On churches and polling places (UPDATED)

Apr 24, 2024 | by

This is not a piece to argue about, please read with an open heart for everyone involved and let’s see where we get.

A few things happened over the last 24 hours:

– The city announced that they want to move a polling place from Redd Elementary School to Liberation Church.

– I wrote that I thought this was a bad idea, because the views of the church on marriage and gender as stated on their website were exclusionary.

Lively conversation ensued in many places, and some folks reached out directly to provide feedback. One person in particular reached and offered real guidance, and that’s what I’d like to write on here as I try this again.

One thing thing they said was to write the bigger story. Let’s try to put some of that together.

This is a 9th District polling place, moving from Jahnke Road to Midlothian Turnpike. The specific situation is that the school is 40 years old, and doesn’t have the parking space or physical space to readily allow for voting. This larger situation is that aged and lacking infrastructure is endemic to swathes of South Richmond.

Why is it like this? We know that Richmond has underinvested in large areas of the city for decades, directly impacting communities that are low income and Black.

If the school can’t be used a polling place – there aren’t really any other options. That area of Midlothian developed as suburban sprawl and is a wash of small businesses. The recent district meeting near by was held in a bingo parlor adjacent to a sports bar. To paraphrase one of the comments made – if these are our options, the city has has not been investing in the communities. Where is the neighborhood space, the civic space, the community space?

Liberation Church is a large, active community that by all accounts does meaningful on-the-ground work for people in need. As part of their outreach, Liberation Church offered their space to be used a polling place, a polling place for a historically disenfranchised population. This is, to borrow a line, moving things forward.

In posting about the change in polling places, I was tipped to look at the church’s website. I took their site at face value – they wrote that they don’t believe in gay marriage and that gender is assigned by God at birth.

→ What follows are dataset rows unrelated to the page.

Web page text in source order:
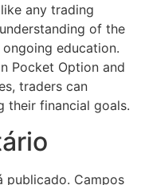
any trading
of the
education.
Pocket Option and
traders can
their financial goals.
publicado. Campos
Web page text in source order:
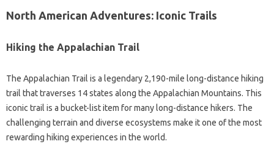
North American Adventures: Iconic Trails
Hiking the Appalachian Trail
The Appalachian Trail is a legendary 2,190-mile long-distance hiking
trail that traverses 14 states along the Appalachian Mountains. This
iconic trail is a bucket-list item for many long-distance hikers. The
challenging terrain and diverse ecosystems make it one of the most
rewarding hiking experiences in the world.
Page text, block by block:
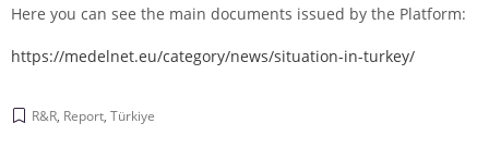
Here you can see the main documents issued by the Platform:
https://medelnet.eu/category/news/situation-in-turkey/
R&R, Report, Türkiye

This is their right and not what I wanted to get into.

I wrote that I thought it was a bad idea to put polling places in spaces where that believed these things, that putting our civic actions here endorses the ideals. I stand by this.

This is the point where a direct conversation could have taken place, though. Would this have happened differently if I’d called someone instead of writing it? There would have been a better chance of folks hearing each other, and lot less chance of people being upset. Real guidance that I got today is always reach out.

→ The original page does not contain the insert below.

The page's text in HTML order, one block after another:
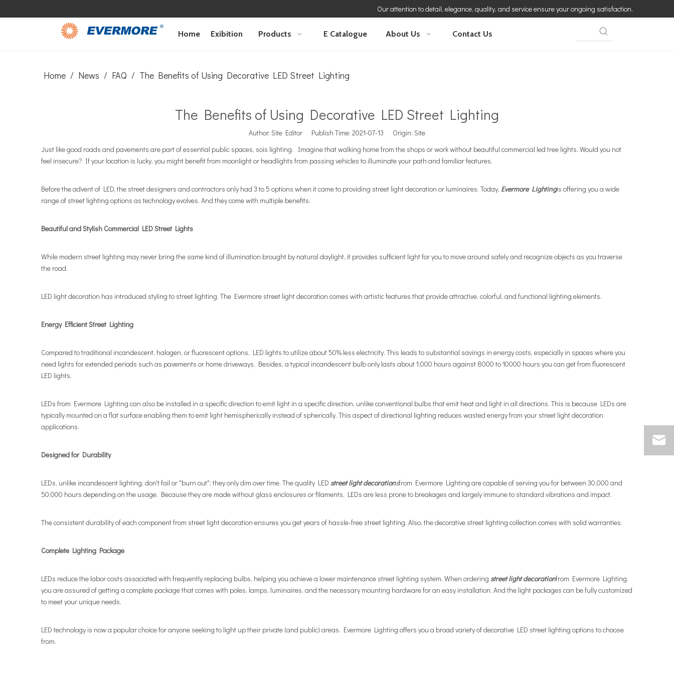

What I wished to communicate is that ideally our polling places should be in places that are inclusive of everyone in the community. Could this have been written in a way that was more productive? I’m trying now.

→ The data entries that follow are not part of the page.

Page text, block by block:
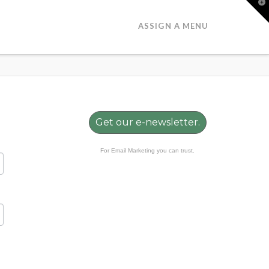
ASSIGN A MENU
Get our e-newsletter.
For Email Marketing you can trust.
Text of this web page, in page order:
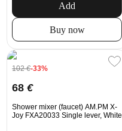
Add
Buy now
102€-33%
68 €
Shower mixer (faucet) AM.PM X-
Joy FXA20033 Single lever, White
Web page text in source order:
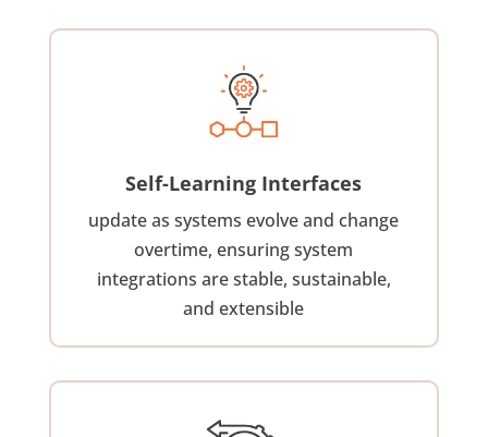
Self-Learning Interfaces
update as systems evolve and change
overtime, ensuring system
integrations are stable, sustainable,
and extensible
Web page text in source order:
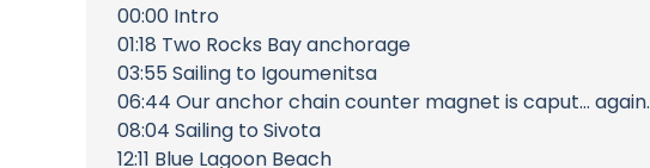
00:00 Intro
01:18 Two Rocks Bay anchorage
03:55 Sailing to Igoumenitsa
06:44 Our anchor chain counter magnet is caput... again.
08:04 Sailing to Sivota
12:11 Blue Lagoon Beach
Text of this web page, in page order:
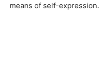
means of self-expression.
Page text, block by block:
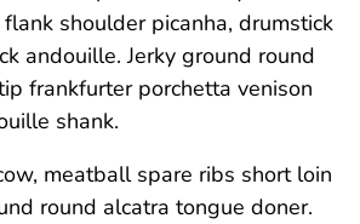
shoulder picanha, drumstick
andouille. Jerky ground round
frankfurter porchetta venison
shank.
meatball spare ribs short loin
round alcatra tongue doner.
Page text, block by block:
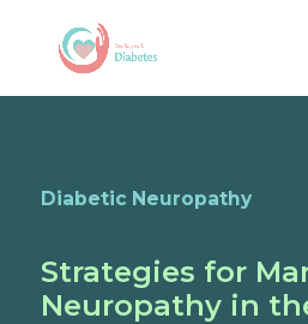
Diabetic Neuropathy
Strategies for
Neuropathy in

I understand that there are folks feel that the church has been attacked by my writing. I promise this was not my intent. I obviously failed at communicating that very well.

As of this writing, Liberation Church has removed the language about marriage and gender from their website.

They’ve also issued this statement:

The address has served as a polling location for the past several years. This is a separate and distinct community offering from church operations. The venue offers several programs such as food distribution, community events, and programming such as mental health, substance abuse, crisis navigation,  shelter, workforce development and family resources. All of which are offered to everyone in our community regardless of race, religious, sexual orientation without discrimination.



3 thoughts on “On churches and polling places (UPDATED)”

  1. Regardless of the concerns about Liberation Church, there are other aspects that make no sense. Redd Elementary is in the 909th district, which saw a little over 600 votes in 2020. The school is surrounded by residential neighborhoods, some more walkable than others, but generally multimodal accessible. GRTC Route 2 passes out front, about a .1 miles from the front door. There’s also about 100 parking spaces between the two lots. In contrast, the Church has over 650 parking spots, is surrounded by other large businesses and cut off from neighborhoods, and because of all that parking it is 2x as far to the nearest bus stop. Even if car dependent, consolidated, mega polling sites are the goal, the city has a community center just a mile or 2 away at Southside Plaza with better transit access and more parking.